Malnutrition or undernourishment is a major problem in Nepal. The country has one of the highest percentages of undernourished and stunted children. According to the child growth standard chart developed by WHO in 2006, the undernourished children suffer from slow mental growth. This is due to the fact that 80 percent of the brain is and developed within two years of age. Mothers at the health post say that they cannot give their children anything else than rice, potatoes, and occasionally some spinach and apples in season. Milk is a luxury as livestock cannot survive in the cold of Jumla.

Jumla is at an altitude of 2370 metres and not much grows there. It is one of the most deprived and
disadvantaged districts of Nepal . The local people toil hard in the field but the yield is very low. Between
April-May 2009, 365 children under the age of five were weighed for signs of malnutrition in Chandanath
village and 49 were found to be severely undernourished while more than half were below the safe line.

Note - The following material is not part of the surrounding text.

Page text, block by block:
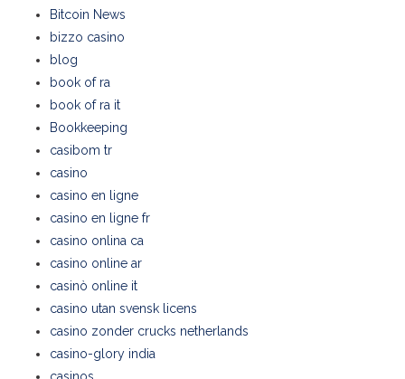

There are only 9 health posts for 30 villages which makes it difficult for children to be checked on a regular
basis.

Under the auspices of UNDP/SNV Localization of Millennium Development Goals (MDGs) project,
the Jumla DDC has now allocated budget in their district development plans and programmes to provide
better health services and reduce malnutrition. It has also compiled the data which includes the number of
malnourished children in all 30 villages of the district. The project started in 2007 in Jumla along with five other districts.